Daniel resolved not to defile himself with the royal food and wine. (Daniel 1:8)
"What you learn as a child, stays with you always," says a Dutch proverb. Such as praying at bed-time and maybe the children's songs from Sunday School.
That is what the first chapter of Daniel is all about.
The youth of Israel who were deported from Jerusalem to Babylon should have become impregnated with a pagan spirit. They were to undergo a complete brainwashing. Not under pressure but voluntarily. If they were put into a concentration camp they would have resolved to remain faithful to God. Their Babylonian captors were aware of this and so they adopted another strategy. They offered the youngsters all kinds of privileges.
The goal was clear - to influence the spirit. The method was devilish.
1. They exchanged their parental home for a palace.
2. They were given new names, for their own names reminded them too much of God. They received new names linked to the idols of Babylon.
3. They had different literature to read.

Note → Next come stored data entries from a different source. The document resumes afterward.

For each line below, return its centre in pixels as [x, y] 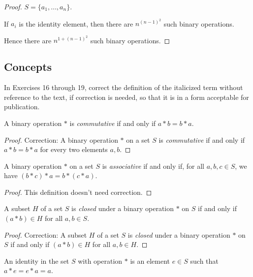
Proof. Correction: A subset [46, 234]
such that [204, 261]
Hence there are [28, 40]
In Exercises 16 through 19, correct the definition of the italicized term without [124, 87]
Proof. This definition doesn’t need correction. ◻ [78, 192]
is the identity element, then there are [76, 23]
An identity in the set [37, 261]
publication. [22, 107]
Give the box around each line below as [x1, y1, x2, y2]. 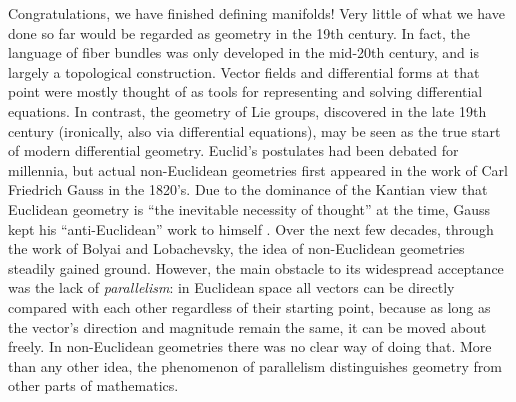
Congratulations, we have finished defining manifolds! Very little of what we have [8, 3, 505, 23]
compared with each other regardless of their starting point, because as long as [8, 296, 491, 317]
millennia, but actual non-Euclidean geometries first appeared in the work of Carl [8, 159, 508, 180]
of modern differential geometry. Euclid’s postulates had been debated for [8, 140, 459, 161]
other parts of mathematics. [8, 375, 179, 396]
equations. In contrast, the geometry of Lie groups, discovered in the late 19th [8, 100, 487, 121]
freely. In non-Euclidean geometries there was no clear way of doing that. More [8, 336, 492, 357]
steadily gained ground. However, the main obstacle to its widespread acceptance [8, 257, 504, 278]
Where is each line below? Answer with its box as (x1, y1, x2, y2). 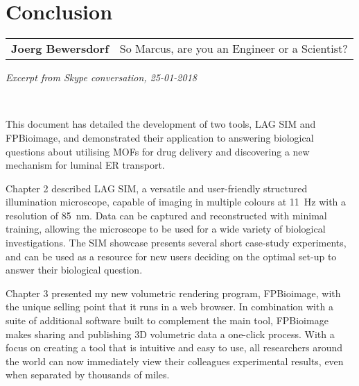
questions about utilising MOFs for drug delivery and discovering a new (6, 144, 310, 158)
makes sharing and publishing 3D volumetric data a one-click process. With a (6, 326, 335, 341)
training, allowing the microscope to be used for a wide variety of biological (6, 221, 326, 236)
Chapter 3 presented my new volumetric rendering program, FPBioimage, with (6, 285, 341, 300)
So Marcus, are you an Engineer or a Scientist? (119, 40, 348, 57)
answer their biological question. (6, 262, 143, 277)
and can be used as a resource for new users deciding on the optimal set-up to (6, 249, 337, 263)
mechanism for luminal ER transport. (6, 158, 165, 172)
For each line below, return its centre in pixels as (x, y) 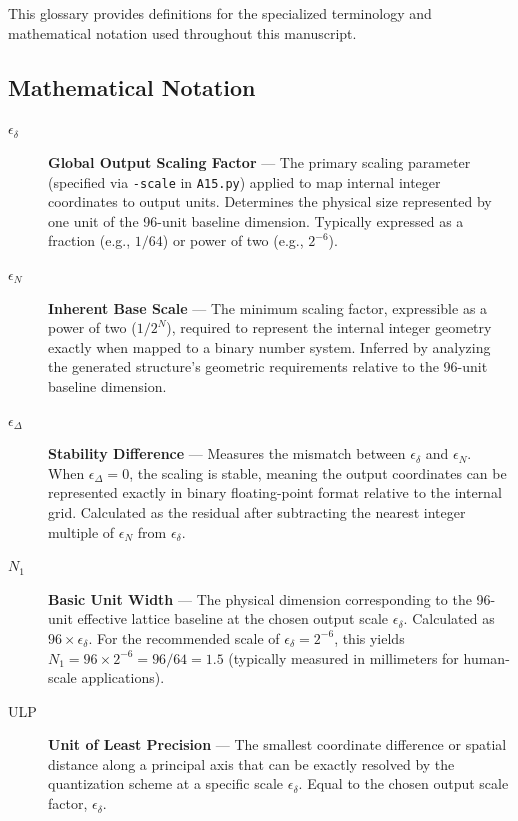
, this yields (369, 637)
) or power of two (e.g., (233, 240)
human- (486, 657)
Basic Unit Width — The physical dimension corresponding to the (260, 598)
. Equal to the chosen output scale (403, 783)
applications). (123, 677)
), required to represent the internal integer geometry (329, 327)
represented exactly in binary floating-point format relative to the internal (275, 492)
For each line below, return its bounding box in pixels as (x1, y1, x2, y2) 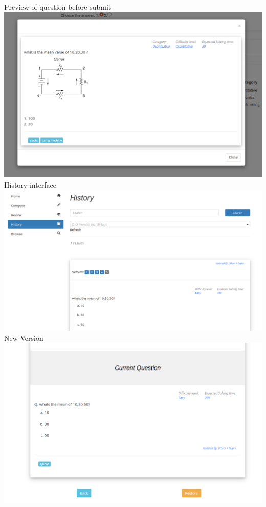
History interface (4, 179, 57, 190)
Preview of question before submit (4, 2, 112, 12)
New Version (4, 332, 43, 343)
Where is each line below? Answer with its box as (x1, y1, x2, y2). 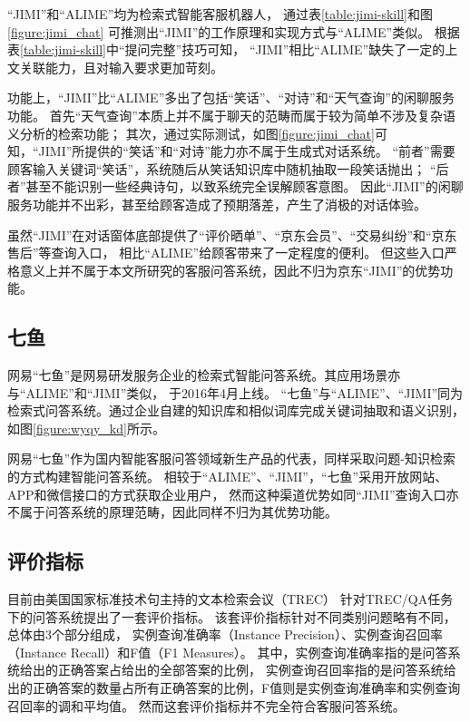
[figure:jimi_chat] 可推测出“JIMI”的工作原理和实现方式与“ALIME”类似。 (7, 22, 431, 41)
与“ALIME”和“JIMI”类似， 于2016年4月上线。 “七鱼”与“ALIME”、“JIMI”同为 (7, 383, 464, 402)
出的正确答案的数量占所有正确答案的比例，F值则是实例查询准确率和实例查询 (7, 678, 461, 697)
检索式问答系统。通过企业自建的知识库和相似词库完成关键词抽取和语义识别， (7, 401, 465, 420)
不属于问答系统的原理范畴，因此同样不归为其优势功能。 (7, 502, 338, 521)
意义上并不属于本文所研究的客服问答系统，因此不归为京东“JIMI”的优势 (19, 260, 441, 279)
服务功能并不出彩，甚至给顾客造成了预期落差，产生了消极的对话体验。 (7, 194, 426, 213)
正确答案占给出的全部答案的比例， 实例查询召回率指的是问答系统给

Not about God but about the Babylonian religion.
4. They had a choice of different food, which had been offered to idols and so would render it unclean for the Israelites.
How would the young teenage Israelites react? Verse 8 provides the answer; they refused.
They had believing parents who had taught them about God. Because of their upbringing they dared to take a stand even though they were only teenagers. And God blessed them for their commitment. May God find many such young people in our days. Parents hold the key.
"What you learn as a child stays with you," even when things seem to go wrong.
Remember: God still has His hand on your children.
Copyright [C] 1995 Open Doors International. Used by permission.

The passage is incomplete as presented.